Das passiert (noch) nicht alle Tage an den Hochschulen in Deutschland: Nach Masterabschluss folgt die Promotion! Dr.rer.nat. Stefan Printz und Dr.-Ing. Thomas Figler, beide ehemalige Studenten der Hochschule Bochum, wagten diesen Schritt.
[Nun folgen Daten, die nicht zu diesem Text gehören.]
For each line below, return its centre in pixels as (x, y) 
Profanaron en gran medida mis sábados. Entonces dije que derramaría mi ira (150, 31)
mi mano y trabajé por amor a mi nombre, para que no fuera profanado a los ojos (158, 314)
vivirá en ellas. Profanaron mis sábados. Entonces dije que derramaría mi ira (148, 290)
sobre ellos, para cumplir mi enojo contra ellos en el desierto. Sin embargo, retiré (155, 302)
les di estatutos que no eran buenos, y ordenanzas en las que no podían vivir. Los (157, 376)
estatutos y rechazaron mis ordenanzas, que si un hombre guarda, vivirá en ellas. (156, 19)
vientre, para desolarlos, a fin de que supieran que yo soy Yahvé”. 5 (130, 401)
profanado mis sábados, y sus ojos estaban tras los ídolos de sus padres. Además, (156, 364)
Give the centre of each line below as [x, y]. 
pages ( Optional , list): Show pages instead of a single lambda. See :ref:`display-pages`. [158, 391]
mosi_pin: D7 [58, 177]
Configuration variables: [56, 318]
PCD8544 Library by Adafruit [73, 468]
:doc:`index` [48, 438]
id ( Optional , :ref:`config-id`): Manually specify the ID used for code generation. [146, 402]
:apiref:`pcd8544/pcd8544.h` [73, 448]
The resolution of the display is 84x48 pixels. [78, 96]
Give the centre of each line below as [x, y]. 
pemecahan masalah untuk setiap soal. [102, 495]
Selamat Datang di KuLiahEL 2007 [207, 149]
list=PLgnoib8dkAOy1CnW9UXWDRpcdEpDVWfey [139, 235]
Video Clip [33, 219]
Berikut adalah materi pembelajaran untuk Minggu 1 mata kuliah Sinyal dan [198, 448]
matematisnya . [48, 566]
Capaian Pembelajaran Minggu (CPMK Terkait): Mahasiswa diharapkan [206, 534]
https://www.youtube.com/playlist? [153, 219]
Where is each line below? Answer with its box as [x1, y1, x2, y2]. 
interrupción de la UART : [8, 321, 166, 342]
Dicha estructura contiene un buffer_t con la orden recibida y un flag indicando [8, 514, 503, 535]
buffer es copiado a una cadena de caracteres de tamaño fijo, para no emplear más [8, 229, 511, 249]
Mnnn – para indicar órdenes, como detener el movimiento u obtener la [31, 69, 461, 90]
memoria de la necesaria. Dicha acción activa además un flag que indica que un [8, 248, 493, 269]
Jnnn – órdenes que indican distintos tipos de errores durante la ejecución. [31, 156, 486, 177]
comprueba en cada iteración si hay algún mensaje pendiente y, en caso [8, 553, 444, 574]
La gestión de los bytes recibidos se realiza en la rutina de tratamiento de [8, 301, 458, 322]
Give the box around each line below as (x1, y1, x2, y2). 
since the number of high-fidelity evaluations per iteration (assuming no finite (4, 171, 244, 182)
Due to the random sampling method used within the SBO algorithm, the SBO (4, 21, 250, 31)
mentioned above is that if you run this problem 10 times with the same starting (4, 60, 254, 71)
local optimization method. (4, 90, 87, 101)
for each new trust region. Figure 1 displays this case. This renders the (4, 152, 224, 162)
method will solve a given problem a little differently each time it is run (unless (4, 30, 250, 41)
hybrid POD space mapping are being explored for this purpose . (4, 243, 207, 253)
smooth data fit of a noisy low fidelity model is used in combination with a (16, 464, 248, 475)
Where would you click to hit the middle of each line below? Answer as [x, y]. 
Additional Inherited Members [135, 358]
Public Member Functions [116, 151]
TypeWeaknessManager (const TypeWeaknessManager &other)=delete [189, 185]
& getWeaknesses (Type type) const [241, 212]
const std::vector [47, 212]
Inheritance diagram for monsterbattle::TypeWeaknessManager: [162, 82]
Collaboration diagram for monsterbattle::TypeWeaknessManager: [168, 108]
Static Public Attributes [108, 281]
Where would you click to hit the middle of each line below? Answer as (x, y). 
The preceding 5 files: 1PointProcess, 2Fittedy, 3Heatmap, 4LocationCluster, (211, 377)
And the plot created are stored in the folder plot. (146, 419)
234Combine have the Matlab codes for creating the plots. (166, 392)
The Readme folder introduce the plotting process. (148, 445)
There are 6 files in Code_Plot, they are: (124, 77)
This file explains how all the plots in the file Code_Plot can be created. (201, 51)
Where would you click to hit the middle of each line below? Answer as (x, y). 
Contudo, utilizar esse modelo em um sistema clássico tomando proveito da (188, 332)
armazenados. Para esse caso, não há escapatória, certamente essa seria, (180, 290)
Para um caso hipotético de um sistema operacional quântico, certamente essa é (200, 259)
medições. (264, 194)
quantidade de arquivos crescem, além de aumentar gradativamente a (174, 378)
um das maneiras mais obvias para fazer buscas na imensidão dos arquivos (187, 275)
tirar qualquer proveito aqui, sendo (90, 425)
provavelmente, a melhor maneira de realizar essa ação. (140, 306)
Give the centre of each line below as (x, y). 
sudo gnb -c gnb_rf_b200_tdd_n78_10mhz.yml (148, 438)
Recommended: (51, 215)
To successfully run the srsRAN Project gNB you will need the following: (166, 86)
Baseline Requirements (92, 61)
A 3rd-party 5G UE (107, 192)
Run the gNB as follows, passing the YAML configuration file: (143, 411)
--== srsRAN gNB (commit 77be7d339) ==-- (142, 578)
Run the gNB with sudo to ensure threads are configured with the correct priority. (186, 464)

Beide sagen nach ihrem Abschluss übereinstimmend:

»Es war ein harter Weg, denn man muss ein Teil seines Privatlebens aufgeben, aber es hat sich gelohnt.«

Als Thomas Figler 2003 sein Maschinenbau-Studium begann, ahnte er noch nicht, dass er 2014 seinen Dr.-Ing. machen würde: »Das war ursprünglich so gar nicht geplant«, sagt er heute. Während seiner Studienzeit absolvierte er bei der Firma Voith ein fünfmonatiges Praxisstudiensemester in London. 2007 schrieb er seine Diplomarbeit zum Thema ›Untersuchung unterschiedlicher Kupplungskonzepte im Vergleich zu hydrodynamischen Lösungen im Umfeld eines Nutzfahrzeugverbrennungsmotors‹ bei Voith Turbo in Crailsheim. Dort bot man ihm im Anschluss einen Arbeitsplatz an – mit einer neuen Möglichkeit:

»Ich würde als Doktorrand bei Voith in Crailsheim mit Hinblick auf eine Industrie-Promotion eingestellt. Dieses Angebot war für mich sehr interessant und nach reiflicher Überlegung habe ich zugesagt.«

Dem 32-Jährigen kamen hierbei die Grundlagen des Bologna-Prozesses zugute, die auf eine europaweite Harmonisierung von Studiengängen und -abschlüssen ausgerichtet sind: Hochschulabsolventen mit guten Noten sollen die Möglichkeit haben auch zu promovieren.

»Zu dieser Regelung gibt es an den verschiedenen Unis leider gewaltige Unterschiede«, sagt Figler, der sorgfältig recherchierte.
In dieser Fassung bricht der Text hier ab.